母の遺品の整理ができません。結城美帆子

遺品を整理しようとすると、色々なことが蘇ってきて涙が出てきます。どんなにやっても、後悔はあります。親子の確執もありましたから、母の介護は、正直精神的に大変でした。相談相手もおりませんでしたし、自分の悩みを相談できる人がいなかったのが辛かったです。医師も看護師もソーシャルワーカーも患者である母についてのことしか話しませんし、同意書にサインをする時も辛かったです。すべてが私の責任なのです。重いなんてものじゃありませんでした。今も重い物を背負ってしまっているので、重くて重くてたまらないです。母の死に顔を見ることはできませんでしたし、母のお骨上げもできませんでした。全部葬儀屋さんにお願いしてしまいました。母の死に顔を見たら、悲しみに耐えられないと思いましたし、母の遺骨を見たら悲しみに耐えられないと思いました。立ち直るまで相当時間を要すると思ったのです。
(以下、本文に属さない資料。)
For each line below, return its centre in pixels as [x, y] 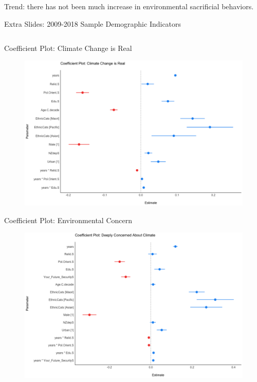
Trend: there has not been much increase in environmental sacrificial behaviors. [129, 6]
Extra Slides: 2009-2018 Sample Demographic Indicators [93, 23]
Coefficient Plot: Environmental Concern [68, 220]
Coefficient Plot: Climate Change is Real [68, 48]

死に顔はいつまでたっても消えることがないのです。だから、生きていていた時の顔をずっと覚えていたいから、私は誰の死に顔も見ないのです。それと、私は喪服を持っていません。今後作るつもりも購入するつもりもありません。母が死んだ時も、祖父母が死んだ時も、知り合いのお葬式に出る時も、喪服と言うものは着ません。喪服は、人が死ぬのを待っているようなので嫌なのです。祖母が死んだ時、母が喪服を作ってあげようかといったのですが、私は喪服を着るつもりはないからと断りました。なぜ、人が死ぬと黒を着るのでしょうか?黒柳徹子さんも以前テレビで喪服を着ないとおっしゃってました。この悲しみは、いつになったら消えるであろうか?